2. Shay Howe on August 29th, 2009 at 11:22 pmAuthor Comment

@randfish

I thank you for your comments and your are correct, I was off base on some of my recommendations. Please keep in mind I am simply recommending best practices, not stating rules that will make or break your website. I openly admit that these are not 100% proven facts however they are best practices I have learned from my experiences.

I have updated the article to reflect some of the items you pointed out (and even linked back to SEOmoz within the article for more information).
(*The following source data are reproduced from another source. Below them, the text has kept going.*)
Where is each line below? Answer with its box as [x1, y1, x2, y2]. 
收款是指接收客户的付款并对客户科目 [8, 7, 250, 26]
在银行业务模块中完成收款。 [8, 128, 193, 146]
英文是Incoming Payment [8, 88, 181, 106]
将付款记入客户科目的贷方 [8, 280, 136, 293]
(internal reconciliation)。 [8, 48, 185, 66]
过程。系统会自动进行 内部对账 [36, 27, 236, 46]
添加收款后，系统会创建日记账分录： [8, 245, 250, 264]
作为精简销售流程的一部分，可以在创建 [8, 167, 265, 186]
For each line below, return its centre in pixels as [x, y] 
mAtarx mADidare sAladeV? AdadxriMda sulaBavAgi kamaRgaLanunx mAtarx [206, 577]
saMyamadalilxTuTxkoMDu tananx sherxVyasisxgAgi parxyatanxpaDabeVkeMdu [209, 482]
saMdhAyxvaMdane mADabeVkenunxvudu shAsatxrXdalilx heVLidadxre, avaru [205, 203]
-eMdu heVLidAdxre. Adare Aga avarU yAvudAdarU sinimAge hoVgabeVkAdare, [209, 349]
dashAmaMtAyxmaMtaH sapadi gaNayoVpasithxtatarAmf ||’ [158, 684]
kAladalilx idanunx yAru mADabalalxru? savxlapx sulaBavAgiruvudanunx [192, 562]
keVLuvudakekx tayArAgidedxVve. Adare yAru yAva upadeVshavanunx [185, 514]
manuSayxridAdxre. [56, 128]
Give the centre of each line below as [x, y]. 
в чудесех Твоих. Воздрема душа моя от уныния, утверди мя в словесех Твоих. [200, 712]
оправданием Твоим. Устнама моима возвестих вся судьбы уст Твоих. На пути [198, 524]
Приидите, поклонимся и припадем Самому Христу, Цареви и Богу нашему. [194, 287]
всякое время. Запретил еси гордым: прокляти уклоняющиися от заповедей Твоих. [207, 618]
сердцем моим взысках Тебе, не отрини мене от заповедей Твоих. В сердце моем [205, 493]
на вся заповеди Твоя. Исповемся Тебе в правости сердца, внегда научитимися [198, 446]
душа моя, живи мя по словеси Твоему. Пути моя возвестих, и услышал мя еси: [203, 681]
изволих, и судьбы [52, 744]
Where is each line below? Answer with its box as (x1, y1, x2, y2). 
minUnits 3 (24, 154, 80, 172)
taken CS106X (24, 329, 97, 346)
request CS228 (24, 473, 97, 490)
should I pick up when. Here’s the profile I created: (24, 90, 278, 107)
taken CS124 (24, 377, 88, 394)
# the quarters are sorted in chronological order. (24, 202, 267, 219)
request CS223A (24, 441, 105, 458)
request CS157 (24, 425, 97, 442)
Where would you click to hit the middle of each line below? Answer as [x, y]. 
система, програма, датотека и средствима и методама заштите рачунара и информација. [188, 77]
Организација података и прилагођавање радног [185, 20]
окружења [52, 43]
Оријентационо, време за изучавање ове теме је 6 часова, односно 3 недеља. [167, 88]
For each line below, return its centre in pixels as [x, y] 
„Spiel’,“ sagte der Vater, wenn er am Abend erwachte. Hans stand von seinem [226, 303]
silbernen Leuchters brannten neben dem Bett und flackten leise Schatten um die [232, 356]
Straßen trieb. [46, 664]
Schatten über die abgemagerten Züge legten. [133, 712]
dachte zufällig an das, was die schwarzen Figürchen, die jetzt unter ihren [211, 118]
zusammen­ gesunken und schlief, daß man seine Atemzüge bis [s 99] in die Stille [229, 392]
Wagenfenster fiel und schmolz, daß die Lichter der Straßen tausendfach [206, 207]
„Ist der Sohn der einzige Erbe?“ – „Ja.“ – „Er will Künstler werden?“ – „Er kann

I do appreciate your comment in helping us all develop the best possible websites, it shows great respect within the community. I hope that you keep coming back and adding your contributions in the future as well.

Thanks!

1. randfish on August 29th, 2009 at 10:41 pm

Shay – I think it’s great that you’re thinking more about SEO, but I’m really concerned about the advice you’re dispensing in some of these points. There are clear best practices and plenty of correlation and testing data that refute or add complexity to the recommendations you’re making. Please be cautious in giving out SEO advice if you haven’t done the research and testing to back it up.

In particular:
– 301s are permanent redirects and engines pass query independent ranking factors (like link juice, anchor text, etc.) through them. 302s do not always have this benefit.
– Trustworthy IP address; this is very, very seldom an issue in SEO anymore (though historically, there were problems with engines like Ask Jeeves)
– Separate domains over subdomains is very poor advice if you’re giving it universally. I’d check out http://www.seomoz.org/blog/understanding-root-domains-subdomains-vs-subfolders-microsites
– .org is not preferrable to .com or .net in any meaningful way, nor is it harder to come by. There are no restrictions on a .org
– Older sites are not necessarily “better.” While there may be correlation between the age of a site and its ability to rank, this is much more typically due to the links and reputation its earned, not simply the fact that it’s been registered for a lengthy period.
– There’s a big, big difference between HTML Sitemaps and XML Sitemaps and your statement that it “doesn’t matter” which you choose shows a concerning level of understanding of the subject…

Commendations are definitely due for tackling the subject, but please don’t give bad SEO advice; there’s so much out there already.